Please reproduce verbatim the lines below, from the first through the one with "optimization. With over 50% of web".
Start of Block
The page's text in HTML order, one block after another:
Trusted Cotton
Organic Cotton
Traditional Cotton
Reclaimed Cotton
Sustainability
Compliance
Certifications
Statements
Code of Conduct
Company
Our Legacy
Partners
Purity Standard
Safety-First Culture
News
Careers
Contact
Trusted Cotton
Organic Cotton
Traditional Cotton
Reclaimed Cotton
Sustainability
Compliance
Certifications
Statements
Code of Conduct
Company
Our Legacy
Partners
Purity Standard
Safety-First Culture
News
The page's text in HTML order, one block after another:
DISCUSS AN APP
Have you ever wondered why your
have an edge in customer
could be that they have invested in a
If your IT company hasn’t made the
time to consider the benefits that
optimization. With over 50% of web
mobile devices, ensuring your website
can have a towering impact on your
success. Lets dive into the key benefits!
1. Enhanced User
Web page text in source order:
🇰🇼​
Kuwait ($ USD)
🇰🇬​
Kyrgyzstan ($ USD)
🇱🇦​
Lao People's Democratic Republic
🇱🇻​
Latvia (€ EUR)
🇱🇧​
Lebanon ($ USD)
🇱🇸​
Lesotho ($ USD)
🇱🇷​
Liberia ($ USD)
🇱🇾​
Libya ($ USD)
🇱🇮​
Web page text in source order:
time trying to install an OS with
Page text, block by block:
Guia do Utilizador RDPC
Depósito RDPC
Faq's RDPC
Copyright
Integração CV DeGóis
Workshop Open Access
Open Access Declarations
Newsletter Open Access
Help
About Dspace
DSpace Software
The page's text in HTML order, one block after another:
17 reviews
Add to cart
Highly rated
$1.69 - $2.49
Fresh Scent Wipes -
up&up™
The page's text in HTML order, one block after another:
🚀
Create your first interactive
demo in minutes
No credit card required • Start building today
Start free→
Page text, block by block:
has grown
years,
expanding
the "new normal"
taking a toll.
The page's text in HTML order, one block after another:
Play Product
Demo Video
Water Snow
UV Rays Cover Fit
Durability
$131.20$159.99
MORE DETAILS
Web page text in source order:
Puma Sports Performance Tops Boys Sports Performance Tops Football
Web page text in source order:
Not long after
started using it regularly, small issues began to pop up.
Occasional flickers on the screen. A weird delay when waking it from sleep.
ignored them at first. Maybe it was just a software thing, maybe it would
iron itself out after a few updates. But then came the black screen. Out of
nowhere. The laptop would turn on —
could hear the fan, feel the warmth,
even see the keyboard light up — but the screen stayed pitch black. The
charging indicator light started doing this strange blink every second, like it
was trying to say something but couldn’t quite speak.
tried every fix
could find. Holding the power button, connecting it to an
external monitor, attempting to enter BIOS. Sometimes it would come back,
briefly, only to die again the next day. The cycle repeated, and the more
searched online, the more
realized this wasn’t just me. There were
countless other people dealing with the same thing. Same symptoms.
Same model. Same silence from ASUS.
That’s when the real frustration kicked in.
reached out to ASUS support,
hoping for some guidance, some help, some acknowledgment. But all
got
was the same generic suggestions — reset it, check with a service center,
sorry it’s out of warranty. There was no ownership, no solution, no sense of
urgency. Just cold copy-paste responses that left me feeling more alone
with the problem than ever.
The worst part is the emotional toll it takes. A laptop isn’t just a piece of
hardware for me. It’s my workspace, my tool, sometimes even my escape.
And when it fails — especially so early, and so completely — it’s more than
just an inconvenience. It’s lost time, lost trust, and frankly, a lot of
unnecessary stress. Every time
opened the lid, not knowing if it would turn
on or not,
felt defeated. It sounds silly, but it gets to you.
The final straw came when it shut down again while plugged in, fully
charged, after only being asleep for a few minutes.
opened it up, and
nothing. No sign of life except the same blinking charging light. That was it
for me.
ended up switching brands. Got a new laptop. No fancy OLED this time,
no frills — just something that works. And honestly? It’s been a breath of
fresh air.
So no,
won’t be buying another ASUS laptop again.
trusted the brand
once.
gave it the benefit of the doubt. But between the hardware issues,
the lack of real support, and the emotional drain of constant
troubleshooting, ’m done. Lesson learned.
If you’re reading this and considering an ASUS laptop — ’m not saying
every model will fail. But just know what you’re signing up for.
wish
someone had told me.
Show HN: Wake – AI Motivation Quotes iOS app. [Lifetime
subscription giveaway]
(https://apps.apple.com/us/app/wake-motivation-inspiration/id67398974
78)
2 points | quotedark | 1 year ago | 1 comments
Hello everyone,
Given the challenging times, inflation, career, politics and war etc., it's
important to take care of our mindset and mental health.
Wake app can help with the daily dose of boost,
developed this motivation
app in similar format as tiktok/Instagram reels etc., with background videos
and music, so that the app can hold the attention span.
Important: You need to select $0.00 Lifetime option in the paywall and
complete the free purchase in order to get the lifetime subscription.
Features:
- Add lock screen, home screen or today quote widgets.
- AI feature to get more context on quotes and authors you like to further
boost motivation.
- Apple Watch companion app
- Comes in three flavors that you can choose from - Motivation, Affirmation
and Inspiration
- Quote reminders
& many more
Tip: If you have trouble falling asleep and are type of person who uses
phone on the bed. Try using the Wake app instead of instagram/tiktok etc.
End of Block
**Exercise response**
The page's text in HTML order, one block after another:
Trusted Cotton
Organic Cotton
Traditional Cotton
Reclaimed Cotton
Sustainability
Compliance
Certifications
Statements
Code of Conduct
Company
Our Legacy
Partners
Purity Standard
Safety-First Culture
News
Careers
Contact
Trusted Cotton
Organic Cotton
Traditional Cotton
Reclaimed Cotton
Sustainability
Compliance
Certifications
Statements
Code of Conduct
Company
Our Legacy
Partners
Purity Standard
Safety-First Culture
News
The page's text in HTML order, one block after another:
DISCUSS AN APP
Have you ever wondered why your
have an edge in customer
could be that they have invested in a
If your IT company hasn’t made the
time to consider the benefits that
optimization. With over 50% of web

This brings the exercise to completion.